→ **Given entries**
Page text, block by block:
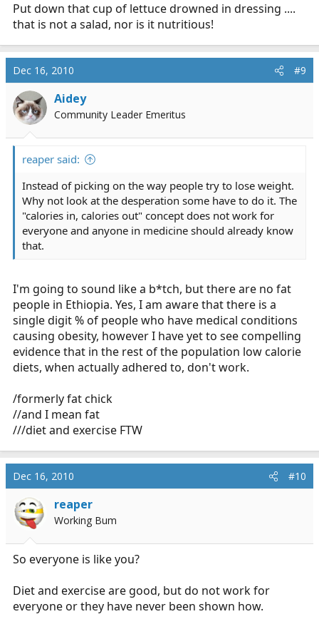
Put down that cup of lettuce drowned in dressing ....
that is not a salad, nor is it nutritious!
Dec 16, 2010 #9
Aidey
Community Leader Emeritus
reaper said:
Instead of picking on the way people try to lose weight.
Why not look at the desperation some have to do it. The
"calories in, calories out" concept does not work for
everyone and anyone in medicine should already know
that.
I'm going to sound like a b*tch, but there are no fat
people in Ethiopia. Yes, I am aware that there is a
single digit % of people who have medical conditions
causing obesity, however I have yet to see compelling
evidence that in the rest of the population low calorie
diets, when actually adhered to, don't work.
/formerly fat chick
//and I mean fat
///diet and exercise FTW
Dec 16, 2010 #10
reaper
Working Bum
So everyone is like you?
Diet and exercise are good, but do not work for
everyone or they have never been shown how.
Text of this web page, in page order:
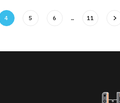
4 5 6 … 11
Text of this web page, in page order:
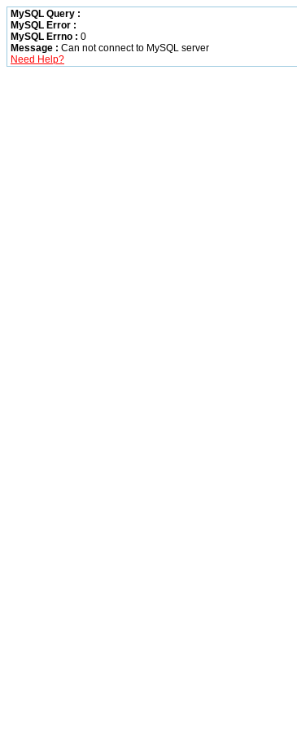
MySQL Query :
MySQL Error :
MySQL Errno : 0
Message : Can not connect to MySQL server
Need Help?
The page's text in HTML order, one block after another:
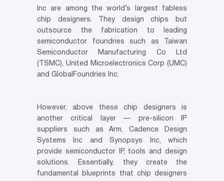
Inc are among the world’s largest fabless
chip designers. They design chips but
outsource the fabrication to leading
semiconductor foundries such as Taiwan
Semiconductor Manufacturing Co Ltd
(TSMC), United Microelectronics Corp (UMC)
and GlobalFoundries Inc.
However, above these chip designers is
another critical layer — pre-silicon IP
suppliers such as Arm, Cadence Design
Systems Inc and Synopsys Inc, which
provide semiconductor IP, tools and design
solutions. Essentially, they create the
fundamental blueprints that chip designers
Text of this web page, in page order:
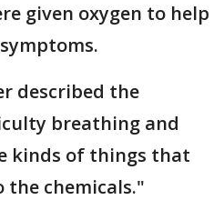
given oxygen to help
described the
breathing and
kinds of things that
chemicals."
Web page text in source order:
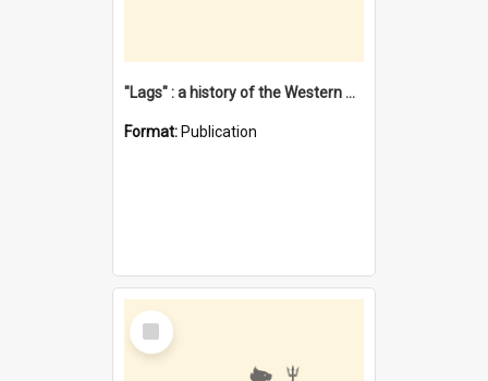
"Lags" : a history of the Western Australian convict phenomenon
Format: Publication
Select
Item
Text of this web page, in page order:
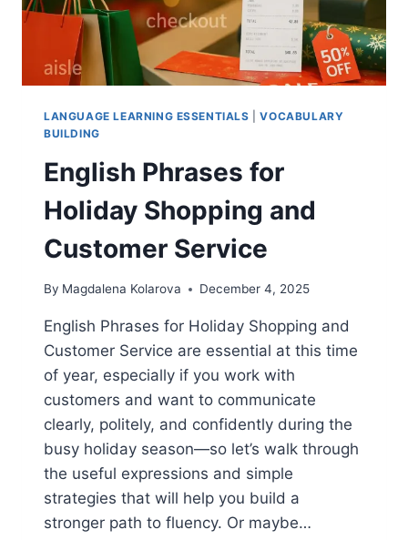
LANGUAGE LEARNING ESSENTIALS |VOCABULARY
BUILDING
English Phrases for
Holiday Shopping and
Customer Service
By Magdalena Kolarova December 4, 2025
English Phrases for Holiday Shopping and
Customer Service are essential at this time
of year, especially if you work with
customers and want to communicate
clearly, politely, and confidently during the
busy holiday season—so let’s walk through
the useful expressions and simple
strategies that will help you build a
stronger path to fluency. Or maybe…
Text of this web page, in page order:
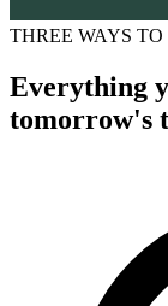
THREE WAYS
Everything
tomorrow's
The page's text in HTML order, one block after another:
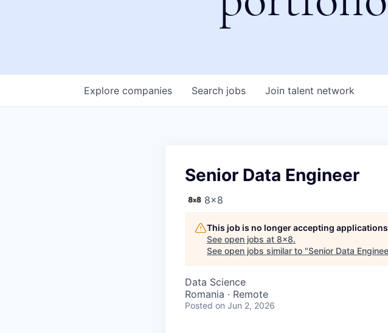
Search jobs
Explore companies Join talent network
Senior Data Engineer
8x8
This job is no longer accepting applications
See open jobs at 8x8.
See open jobs similar to "Senior Data
Data Science
Romania · Remote
Posted on Jun 2, 2026
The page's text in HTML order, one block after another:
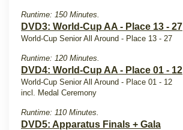
Runtime: 150 Minutes.
DVD3: World-Cup AA - Place 13 - 27
World-Cup Senior All Around - Place 13 - 27
Runtime: 120 Minutes.
DVD4: World-Cup AA - Place 01 - 12
World-Cup Senior All Around - Place 01 - 12
incl. Medal Ceremony
Runtime: 110 Minutes.
DVD5: Apparatus Finals + Gala
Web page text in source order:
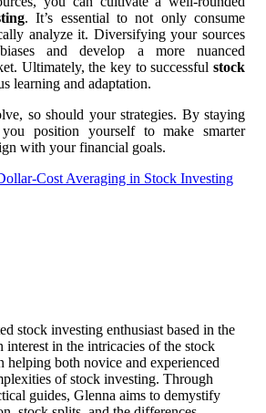
. It’s essential to not only consume
analyze it. Diversifying your sources
and develop a more nuanced
Ultimately, the key to successful stock
learning and adaptation.
so should your strategies. By staying
position yourself to make smarter
with your financial goals.
Cost Averaging in Stock Investing
stock investing enthusiast based in the
interest in the intricacies of the stock
helping both novice and experienced
of stock investing. Through
guides, Glenna aims to demystify
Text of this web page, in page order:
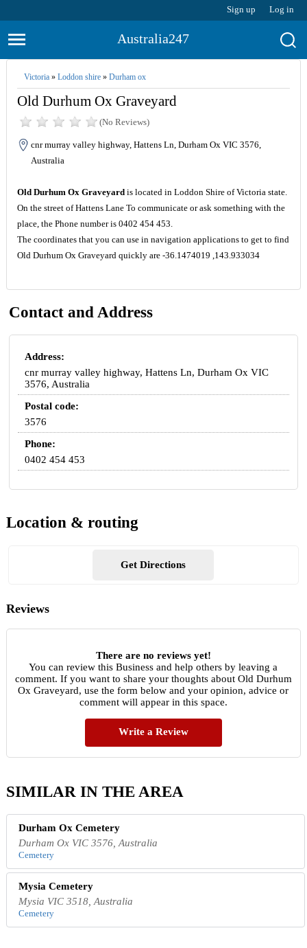
Sign up Log in
Australia247
Victoria» Loddon shire» Durham ox
Old Durhum Ox Graveyard
(No Reviews)
cnr murray valley highway, Hattens Ln, Durham Ox VIC 3576,
Australia
Old Durhum Ox Graveyardis located in Loddon Shire of Victoria state.
On the street of Hattens Lane To communicate or ask something with the
place, the Phone number is 0402 454 453.
The coordinates that you can use in navigation applications to get to find
Old Durhum Ox Graveyard quickly are -36.1474019 ,143.933034
Contact and Address
Address:
cnr murray valley highway, Hattens Ln, Durham Ox VIC
3576, Australia
Postal code:
3576
Phone:
0402 454 453
Location & routing
Get Directions
Reviews
There are no reviews yet!
You can review this Business and help others by leaving a
comment. If you want to share your thoughts about Old Durhum
Ox Graveyard, use the form below and your opinion, advice or
comment will appear in this space.
Write a Review
SIMILAR IN THE AREA
Durham Ox Cemetery
Durham Ox VIC 3576, Australia
Cemetery
Mysia Cemetery
Mysia VIC 3518, Australia
Cemetery
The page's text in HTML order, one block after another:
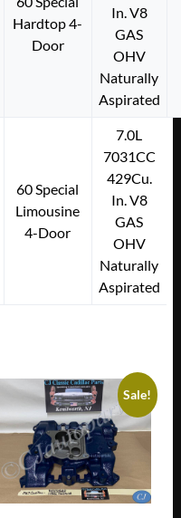
Hardtop 4-
Door
In. V8
GAS
OHV
Naturally
Aspirated
60 Special
Limousine
4-Door
7.0L
7031CC
429Cu.
In. V8
GAS
OHV
Naturally
Aspirated
Sale!
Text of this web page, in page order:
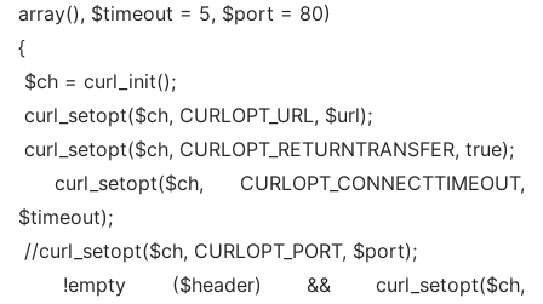
array(), $timeout = 5, $port = 80)
{
$ch = curl_init();
curl_setopt($ch, CURLOPT_URL, $url);
curl_setopt($ch, CURLOPT_RETURNTRANSFER, true);
curl_setopt($ch, CURLOPT_CONNECTTIMEOUT,
$timeout);
//curl_setopt($ch, CURLOPT_PORT, $port);
!empty ($header) && curl_setopt($ch,
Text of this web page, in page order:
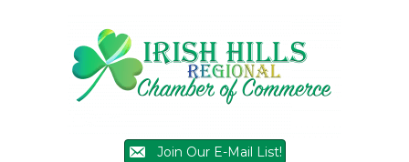
Join Our E-Mail List!
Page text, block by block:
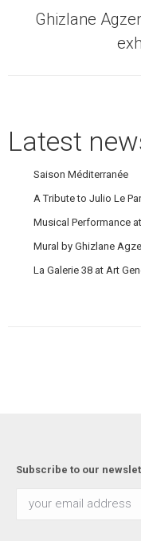
Ghizlane
Latest
Saison Méditerranée
A Tribute to Julio Le
Musical Performance
Mural by Ghizlane
La Galerie 38 at Art
Subscribe to our
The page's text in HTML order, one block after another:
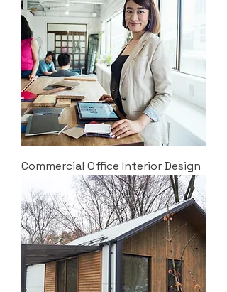
Commercial Office Interior Design
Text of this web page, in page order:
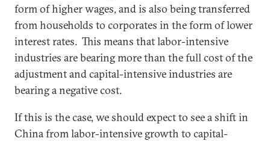
form of higher wages, and is also being transferred
from households to corporates in the form of lower
interest rates. This means that labor-intensive
industries are bearing more than the full cost of the
adjustment and capital-intensive industries are
bearing a negative cost.
If this is the case, we should expect to see a shift in
China from labor-intensive growth to capital-
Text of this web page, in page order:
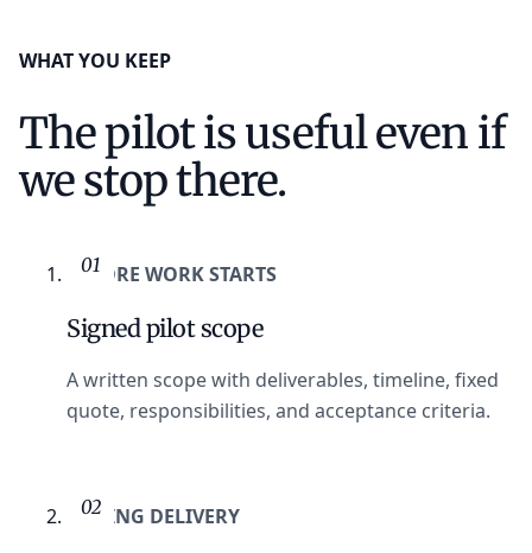
WHAT YOU KEEP
The pilot is useful even if
we stop there.
01
BEFORE WORK STARTS
Signed pilot scope
A written scope with deliverables, timeline, fixed
quote, responsibilities, and acceptance criteria.
02
DURING DELIVERY
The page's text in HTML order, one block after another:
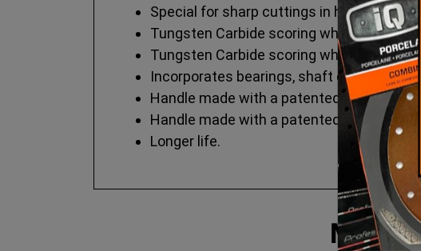
Special for sharp cuttings in hard ceramics.
Tungsten Carbide scoring wheel of high
Tungsten Carbide scoring wheel with a
Incorporates bearings, shaft eliminating
Handle made with a patented geometry
Handle made with a patented geometry
Longer life.
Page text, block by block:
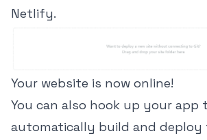
Netlify.
Your website is now online!
You can also hook up your app
automatically build and
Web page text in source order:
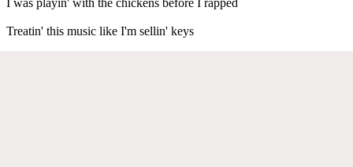
Treatin' this music like I'm sellin' keys
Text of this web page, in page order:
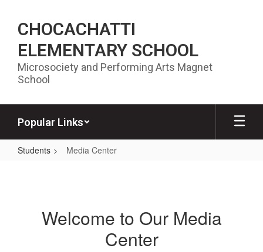
CHOCACHATTI
ELEMENTARY SCHOOL
Microsociety and Performing Arts Magnet
School
Popular Links
Students Media Center
Welcome to Our Media
Center
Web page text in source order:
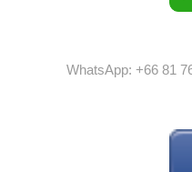
WhatsApp: +66 81
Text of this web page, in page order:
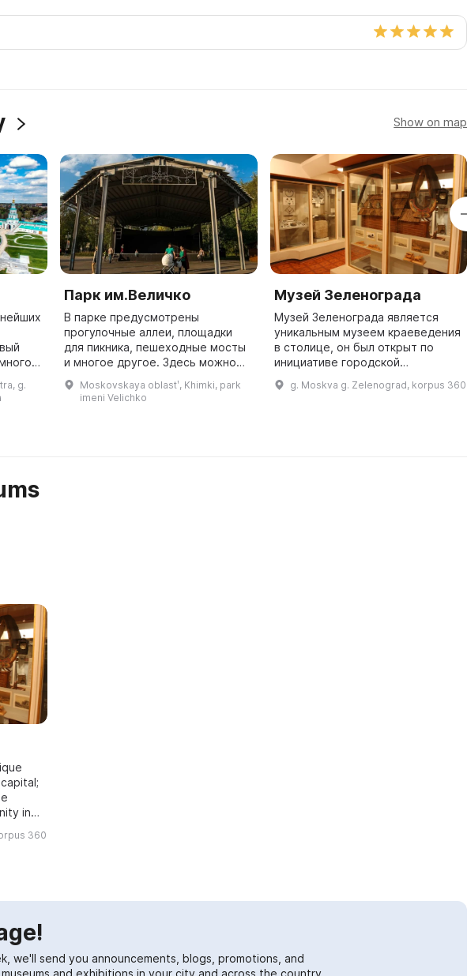
Show on map
за
1941
g.
Парк им.Величко
В парке предусмотрены
прогулочные аллеи, площадки
для пикника, пешеходные мосты
и многое другое. Здесь можно
полюбоваться природой и
провести время с
Moskovskaya oblastʹ, Khimki, park
imeni Velichko
Музей Зеленограда
Музей Зеленограда является
уникальным музеем краеведения
в столице, он был открыт по
инициативе городской
общественности в 1969 году в
юном Зеленограде, городе
g. Moskva g. Zelenograd, korpus 360
in
360
we'll send you announcements, blogs, promotions, and
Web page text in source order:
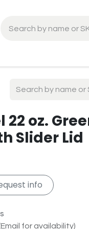
22 oz.
Slider Lid
info
for availability)
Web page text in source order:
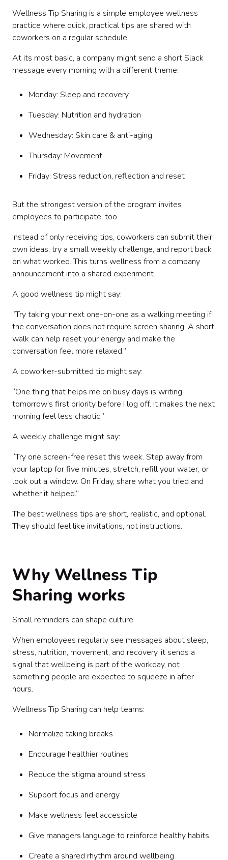
Wellness Tip Sharing is a simple employee wellness
practice where quick, practical tips are shared with
coworkers on a regular schedule.
At its most basic, a company might send a short Slack
message every morning with a different theme:
Monday: Sleep and recovery
Tuesday: Nutrition and hydration
Wednesday: Skin care & anti-aging
Thursday: Movement
Friday: Stress reduction, reflection and reset
But the strongest version of the program invites
employees to participate, too.
Instead of only receiving tips, coworkers can submit their
own ideas, try a small weekly challenge, and report back
on what worked. This turns wellness from a company
announcement into a shared experiment.
A good wellness tip might say:
“Try taking your next one-on-one as a walking meeting if
the conversation does not require screen sharing. A short
walk can help reset your energy and make the
conversation feel more relaxed.”
A coworker-submitted tip might say:
“One thing that helps me on busy days is writing
tomorrow’s first priority before I log off. It makes the next
morning feel less chaotic.”
A weekly challenge might say:
“Try one screen-free reset this week. Step away from
your laptop for five minutes, stretch, refill your water, or
look out a window. On Friday, share what you tried and
whether it helped.”
The best wellness tips are short, realistic, and optional.
They should feel like invitations, not instructions.
Why Wellness Tip
Sharing works
Small reminders can shape culture.
When employees regularly see messages about sleep,
stress, nutrition, movement, and recovery, it sends a
signal that wellbeing is part of the workday, not
something people are expected to squeeze in after
hours.
Wellness Tip Sharing can help teams:
Normalize taking breaks
Encourage healthier routines
Reduce the stigma around stress
Support focus and energy
Make wellness feel accessible
Give managers language to reinforce healthy habits
Create a shared rhythm around wellbeing

→ **Exercise aim**
What are the lines above, starting at the one with "message every morning" and ending at the one with "employees to participate, too."? Give them again exactly, and only them.

→ **Reply to the exercise**
message every morning with a different theme:
Monday: Sleep and recovery
Tuesday: Nutrition and hydration
Wednesday: Skin care & anti-aging
Thursday: Movement
Friday: Stress reduction, reflection and reset
But the strongest version of the program invites
employees to participate, too.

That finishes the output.